Tiffany Welford
- Country (sports): Australia
- Residence: Sunshine Coast, Australia
- Born: 12 April 1985 (age 39) Jakarta, Indonesia
- Height: 1.68 m (5 ft 6 in)
- Turned pro: 2001
- Plays: Right-handed (two-handed backhand)
- Prize money: $42,367

Singles
- Career record: 82–83
- Career titles: 1 ITF
- Highest ranking: No. 276 (7 February 2005)

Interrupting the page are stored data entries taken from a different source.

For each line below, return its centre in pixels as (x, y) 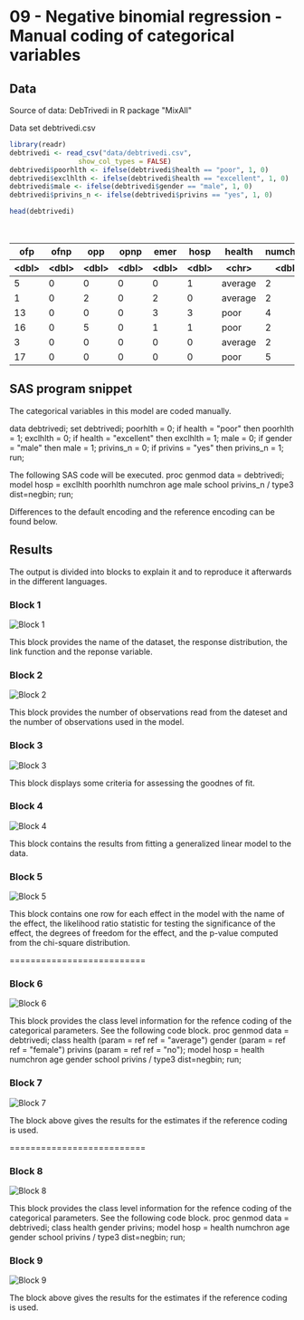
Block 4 (26, 806)
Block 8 (26, 1171)
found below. (33, 521)
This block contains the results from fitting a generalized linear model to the (151, 843)
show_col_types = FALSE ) (125, 161)
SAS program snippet (71, 389)
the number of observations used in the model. (97, 722)
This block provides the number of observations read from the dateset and (148, 712)
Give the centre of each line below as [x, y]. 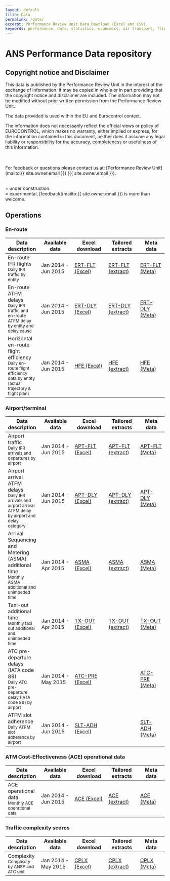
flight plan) [18, 393]
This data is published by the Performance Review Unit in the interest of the [84, 85]
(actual [15, 383]
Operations [23, 215]
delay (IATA [19, 697]
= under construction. [28, 188]
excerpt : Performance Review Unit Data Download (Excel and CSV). [77, 24]
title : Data [18, 15]
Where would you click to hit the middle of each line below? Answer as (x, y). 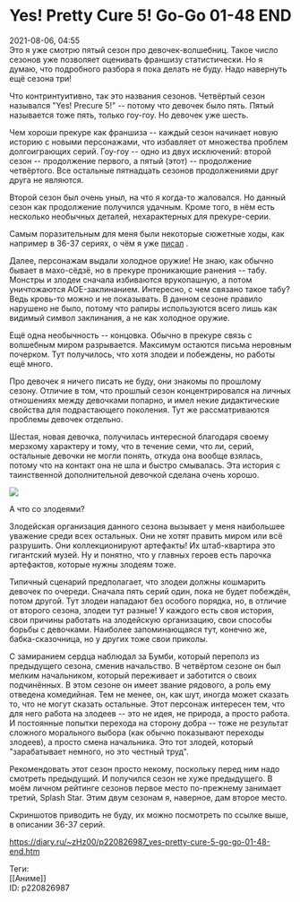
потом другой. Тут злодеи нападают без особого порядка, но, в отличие (148, 601)
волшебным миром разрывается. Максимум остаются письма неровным (150, 344)
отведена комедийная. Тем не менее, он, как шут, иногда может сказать (149, 694)
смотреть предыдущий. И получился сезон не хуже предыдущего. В (141, 778)
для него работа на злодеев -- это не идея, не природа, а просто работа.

Grand Slam singles results
- Australian Open: 1R (2005)

Doubles
- Career record: 34–39
- Career titles: 1 ITF
- Highest ranking: No. 478 (11 May 2009)

= Tiffany Welford =

Australian tennis player

Tiffany Welford (born 12 April 1985) is an Australian former professional tennis player.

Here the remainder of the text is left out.